Openbaar onderwijs uitgedaagd
UTRECHT - Openbare scholen moeten zich van elkaar gaan onderscheiden door een helder profiel. Ze kunnen een voorbeeld nemen aan bijzondere scholen, met dien verstande dat openbaar onderwijs algemeen toegankelijk moet blijven.
Die boodschap klonk donderdag op het congres ”Identiteit en imago” van de VOS/ABB, de vereniging van openbare en algemeen bijzondere scholen, in Utrecht. Driehonderd deelnemers, meest schooldirecties en besturen, discussieerden over de vraag: Openbaar of bijzonder, wat doet het ertoe?Onderwijsjurist prof. mr. Paul Zoontjes roept het openbaar onderwijs op pluriform te worden en zijn „sluier van grijs- en grauwheid” af te werpen. „Veel ouders kiezen voor een bijzondere school vanwege de consistente levensovertuiging die daar wordt uitgedragen.”
Omdat openbare scholen van de gelijkwaardigheid van alle religies uitgaan, zullen zij volgens Zoontjes hun kracht in andere profielen moeten zoeken. „Ik denk daarbij aan een veilig pedagogisch klimaat, aan opvoeding tot democratisch burgerschap en aan extra voorzieningen zoals lessen Turks en Marokkaans voor allochtone leerlingen.”
Het hele bijzonder onderwijs openbaar maken, is volgens Zoontjes geen reële optie. „Dan moeten bijzondere scholen hun toelatingsbeleid opgeven. Dat zullen ze nooit willen. Bovendien draagt deze oplossing niet bij aan de vermindering van de tweedeling tussen witte en zwarte scholen. In Frankrijk is het hele onderwijs openbaar, maar de sociale segregatie is er groot.”
De andere mogelijkheid, het hele openbaar onderwijs bijzonder maken, vindt de onderwijsjurist ook geen oplossing. „Dan hebben we geen algemeen toegankelijke scholen meer.” Volgens Zoontjes hoeft artikel 23 van de Grondwet, over de vrijheid van onderwijs, niet te verdwijnen. „Wel pleit ik ervoor dat openbare scholen zich minder als overheidsonderwijs profileren. Ze moeten zich van elkaar gaan onderscheiden door een eigen gezicht, een helder profiel. De wet biedt daarvoor genoeg ruimte.”
Zoontjes krijgt bijval van Joop Vlaanderen, werkzaam bij VOS/ABB. „In sommige opzichten is het openbaar onderwijs al verbijzonderd.
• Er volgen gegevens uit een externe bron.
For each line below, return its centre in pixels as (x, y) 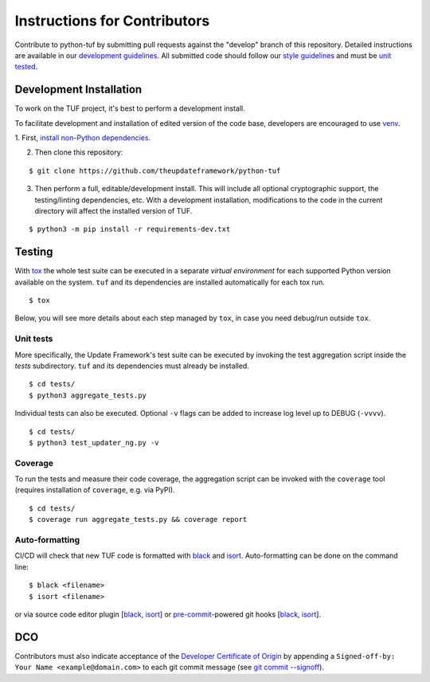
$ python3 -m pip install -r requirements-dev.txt (130, 229)
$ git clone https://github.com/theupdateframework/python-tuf (155, 170)
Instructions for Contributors (112, 21)
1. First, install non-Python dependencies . (83, 138)
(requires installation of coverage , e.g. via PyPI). (95, 490)
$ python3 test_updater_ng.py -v (94, 443)
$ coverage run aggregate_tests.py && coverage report (138, 519)
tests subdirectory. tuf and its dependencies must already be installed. (132, 366)
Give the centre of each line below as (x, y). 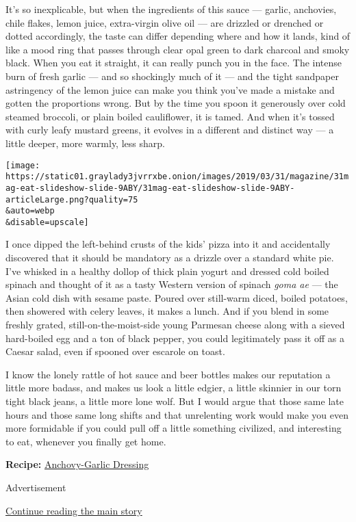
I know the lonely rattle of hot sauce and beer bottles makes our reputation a (168, 374)
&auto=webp (30, 211)
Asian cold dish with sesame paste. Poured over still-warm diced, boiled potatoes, (177, 297)
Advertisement (36, 487)
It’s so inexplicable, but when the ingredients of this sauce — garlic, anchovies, (171, 9)
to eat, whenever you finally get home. (86, 441)
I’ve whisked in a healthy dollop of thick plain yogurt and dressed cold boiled (167, 271)
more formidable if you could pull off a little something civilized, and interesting (174, 428)
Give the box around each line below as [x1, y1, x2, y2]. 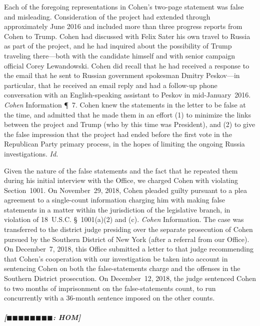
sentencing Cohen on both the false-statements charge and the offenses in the [4, 263, 240, 273]
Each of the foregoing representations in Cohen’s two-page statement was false [4, 1, 244, 11]
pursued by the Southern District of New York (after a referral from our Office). [4, 233, 249, 244]
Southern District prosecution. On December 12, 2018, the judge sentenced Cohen [4, 273, 256, 283]
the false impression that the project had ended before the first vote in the [4, 128, 232, 139]
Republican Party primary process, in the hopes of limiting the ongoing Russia [4, 138, 245, 149]
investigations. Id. [4, 148, 58, 158]
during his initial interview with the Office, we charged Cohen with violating [4, 175, 238, 185]
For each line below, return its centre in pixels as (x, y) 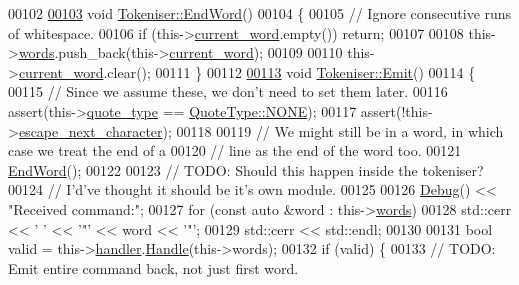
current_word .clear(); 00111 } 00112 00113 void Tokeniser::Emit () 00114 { (247, 71)
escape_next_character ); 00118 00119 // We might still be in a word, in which (261, 130)
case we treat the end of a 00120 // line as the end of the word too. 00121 (235, 150)
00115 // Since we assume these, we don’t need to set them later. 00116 (228, 91)
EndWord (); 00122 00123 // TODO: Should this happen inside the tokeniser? (246, 169)
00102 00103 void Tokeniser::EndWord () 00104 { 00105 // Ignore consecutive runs (260, 13)
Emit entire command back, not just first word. (153, 267)
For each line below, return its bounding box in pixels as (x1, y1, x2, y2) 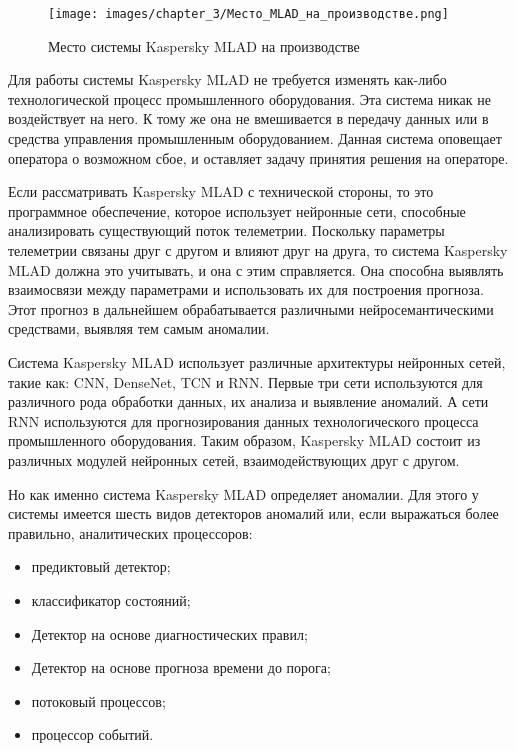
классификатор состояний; (31, 589, 191, 610)
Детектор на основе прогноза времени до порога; (31, 657, 331, 678)
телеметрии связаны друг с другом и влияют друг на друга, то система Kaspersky (8, 240, 508, 260)
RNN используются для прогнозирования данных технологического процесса (8, 410, 479, 431)
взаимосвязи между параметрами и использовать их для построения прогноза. (8, 279, 484, 300)
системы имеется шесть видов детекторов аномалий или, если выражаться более (8, 503, 499, 524)
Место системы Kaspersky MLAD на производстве (48, 35, 360, 56)
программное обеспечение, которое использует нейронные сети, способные (8, 200, 466, 221)

Zo is de stichtingsvorm, jarenlang een exclusief kenmerk van het bijzonder onderwijs, inmiddels ook algemeen gangbaar in het openbaar onderwijs.”
Vlaanderen plaatst kritische kanttekeningen bij bijzonder onderwijs. „Hoeveel scholen zijn nog echt bijzonder? Grote delen van het bijzonder onderwijs zijn in de praktijk algemeen toegankelijk. Alleen de scholen die een strikt toelatingsbeleid voeren, zijn een uitzondering.”
Rob Limper, directeur van de Vereniging voor Openbaar Onderwijs (VOO), gaat een stap verder. „Hef het openbaar onderwijs op, tegelijk het bijzonder onderwijs, en maak schóól. Zoek je kracht in de kwaliteit van het onderwijs.”
In die visie betekent identiteit volgens Limper dat scholen „actief rekening houden” met levensbeschouwelijke verschillen tussen kinderen. „De school moet een samenleving in het klein zijn. Dan dragen we werkelijk bij aan de integratie van minderheden.”
Het openbaar onderwijs zit de laatste jaren in een moeilijke positie vanwege het grote aantal zwarte leerlingen en kinderen uit probleemgezinnen. Ook zaken als gebrekkige huisvesting, agressie en geweld veroorzaken een slecht imago.